Neural Networks are booming in the field of Machine Learning and Pattern Recognition. In this section we will be fitting a Multi-Layer Perceptron Neural Network, which performs training using the backpropagation algoritm.

Once again, to avoid overfitting, we will perform (10-fold) cross-validation over three hyperparameters: the number of hidden (fully-connected) layers, alpha (the L2 penalty used for regularisation) and the activation function at the end of each neuron.

def nn_reg(X_train_scaled, X_test_scaled, y_train, y_test):
    from sklearn.neural_network import MLPRegressor
    parameters = [{'hidden_layer_sizes': [3, 5, 10, 100],
                   'alpha': [0.01, 1, 10, 100],
                   'activation': ['relu','logistic','tanh', 'identity']}]
    nn = MLPRegressor(solver='lbfgs', random_state=0)
    nn = GridSearchCV(nn, parameters, cv = 10)
    nn.fit(X_train_scaled, y_train)
    y_pred_train = nn.predict(X_train_scaled)
    y_pred_test = nn.predict(X_test_scaled)
    best_parameters = nn.best_params_
    print ('best parameters:', best_parameters)
    return scores_results(y_train, y_test, y_pred_train, y_pred_test)
nn_reg(X_train_scaled, X_test_scaled, y_train, y_test)
best parameters: {'activation': 'tanh', 'alpha': 10, 'hidden_layer_sizes': 10}
accuracy scoremse (after rounding)
train0.6192340.443315
test0.6531250.421875

The solver used for weight optimization is lbfgs, an optimizer in the family of quasi-Newton methods which tends to have one of the best performances.

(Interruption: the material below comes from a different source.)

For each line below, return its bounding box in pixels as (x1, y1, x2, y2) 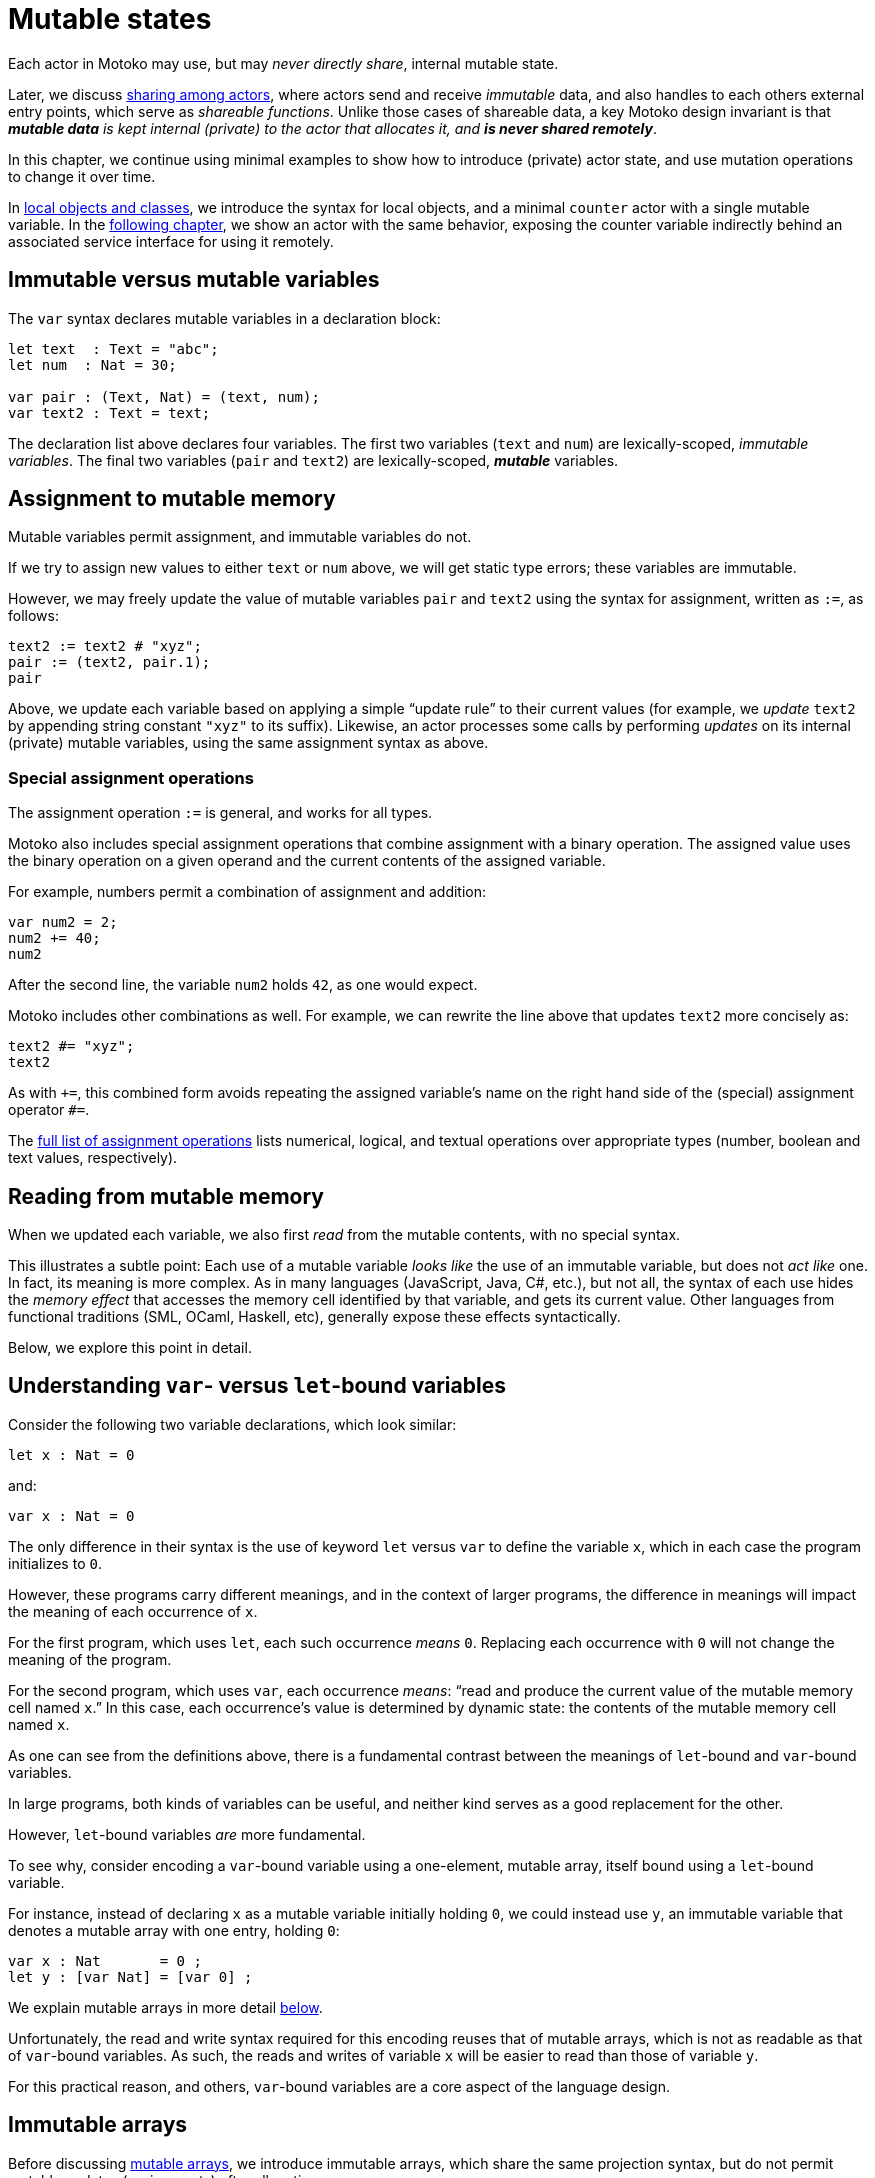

This set-up demonstrates a very competitive performance, even ourperforming that of the SVM. What is more, it does not seem to be suffering from overfitting at all (in fact, if anything, it would be suffering from underfitting!). This indicates that a deeper focus on this NN approach could potentially through even better results. I welcome feedback on how to take this model from here and improve it!

Discussion of results

Overall, the MLP Neural Network performed the best, and thus becomes our preferred method for implementation. However, the SVM method also left a good impression, and it could be interesting to see future work on it, for example regarding using other types of Neural Networks different than the MLP.

The results, in general, however, are not very encouraging, especially when we look at accuracy. We only managed to bring it up from 40.00% (baseline case) to 65.31% (using an RBF kernel). We suspect that this might be a consequence of the dataset being particularly sensitive to subjectiveness: the fact that the quality score is formulated by humans, even if these are experts in their field, seems to suggest that there might not be a clear correlation between what society considers to be a good wine and its physicochemical properties.